Saint Eucherius, archbishop of Lyon, (c. 380 – c. 449) was a high-born and high-ranking ecclesiastic in the Christian Church of Gaul. He is remembered for his letters advocating extreme self-abnegation. Henry Wace ranked him "except perhaps St. Irenaeus the most distinguished occupant of that see".[1]

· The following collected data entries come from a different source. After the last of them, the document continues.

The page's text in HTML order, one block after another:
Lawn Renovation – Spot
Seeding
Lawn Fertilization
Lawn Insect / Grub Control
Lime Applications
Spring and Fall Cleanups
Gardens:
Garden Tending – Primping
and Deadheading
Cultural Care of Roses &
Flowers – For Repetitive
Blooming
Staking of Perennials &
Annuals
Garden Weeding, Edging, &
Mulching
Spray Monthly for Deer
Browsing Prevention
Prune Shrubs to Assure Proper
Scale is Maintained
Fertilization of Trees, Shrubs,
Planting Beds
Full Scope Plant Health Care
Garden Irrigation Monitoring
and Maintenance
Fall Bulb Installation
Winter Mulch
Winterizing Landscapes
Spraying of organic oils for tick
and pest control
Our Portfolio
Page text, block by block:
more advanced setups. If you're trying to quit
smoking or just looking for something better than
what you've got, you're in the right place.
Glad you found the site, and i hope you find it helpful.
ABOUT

As was a common 5th century practice, on the death of his wife Galla (born c. 390), he withdrew with his sons, Veranus and Salonius, for a time to the monastery of Lérins, founded by Saint Honoratus on the smaller of the two islands off Antibes.[2] There he lived a severely simple life of study and devoted himself to the education of his sons. Soon afterward he withdrew further, to the neighbouring island of Lerona (now Sainte-Marguerite), where he devoted his time to study and mortification of the flesh. With the thought that he might join the anchorites in the deserts of the East, he consulted John Cassian, the famed hermit who had arrived from the East to Marseille; Cassian dedicated the second set of his Collationes (Numbers 11–17) to Eucherius and Honoratus. These Conferences describe the daily lives of the hermits of the Egyptian Thebaid and discuss the important themes of grace, free will, and Scripture. It was at this time (c. 428) that Eucherius wrote his epistolary essay De laude Eremi ("In praise of the desert") addressed to Bishop Hilary of Arles.[3]

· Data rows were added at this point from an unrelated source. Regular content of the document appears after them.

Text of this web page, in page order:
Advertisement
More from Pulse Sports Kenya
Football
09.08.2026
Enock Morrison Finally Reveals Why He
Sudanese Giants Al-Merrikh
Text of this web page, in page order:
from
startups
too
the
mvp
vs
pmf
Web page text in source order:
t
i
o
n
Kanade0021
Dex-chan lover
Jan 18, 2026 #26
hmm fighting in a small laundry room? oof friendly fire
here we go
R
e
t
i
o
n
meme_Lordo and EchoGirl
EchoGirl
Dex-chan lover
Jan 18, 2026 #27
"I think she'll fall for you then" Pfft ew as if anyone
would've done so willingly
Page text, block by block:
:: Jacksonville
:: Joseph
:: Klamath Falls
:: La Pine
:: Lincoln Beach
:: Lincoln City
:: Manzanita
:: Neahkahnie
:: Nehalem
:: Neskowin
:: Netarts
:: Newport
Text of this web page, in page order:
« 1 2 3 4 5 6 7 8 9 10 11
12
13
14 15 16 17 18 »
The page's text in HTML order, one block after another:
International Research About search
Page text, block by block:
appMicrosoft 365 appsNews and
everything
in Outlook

Though imitating the ascetic lifestyle of the Egyptian hermits, Eucherius kept in touch with men renowned for learning and piety: John Cassian, Hilary of Arles, Saint Honoratus, later bishop of Arles, Claudianus Mamertus, Agroecius (who dedicated a book to him), Sidonius Apollinaris and his kinsman Valerian, to whom he wrote his Epistola paraenetica ad Valerianum cognatum, de contemptu mundi ("Epistle of exhortation to his kinsman Valerian, On the contempt of the world") an expression of the despair for the present and future of the world in its last throes shared by many educated men of Late Antiquity, with hope for a world to come: Erasmus thought so highly of its Latin style that he edited and published it at Basel (1520).

His Liber formularum spiritalis intelligentiae addressed to his son Veranius is a defence of the lawfulness of reading an allegorical sense in Scripture, bringing to bear the metaphors in Psalms and such phrases as "the hand of God." The term anagoge (ἀναγωγὴ) is employed for the application of Scripture to the heavenly Jerusalem to come, and there are other examples of what would become classic Medieval hermeneutics.

The fame of Eucherius was soon so widespread in southeastern Gaul that he was chosen bishop of Lyon. This was probably in 434; it is certain, at least that he attended the first Council of Orange (441) as Metropolitan of Lyon, and that he retained this dignity until his death.[3] He was succeeded in the bishopric by his son Veranius, while his other son, Salonius, became Bishop of Geneva.

Among Eucherius' other letters are his Institutiones ad Salonium addressed to his other son. Many homilies and other writings have been attributed to Eucherius.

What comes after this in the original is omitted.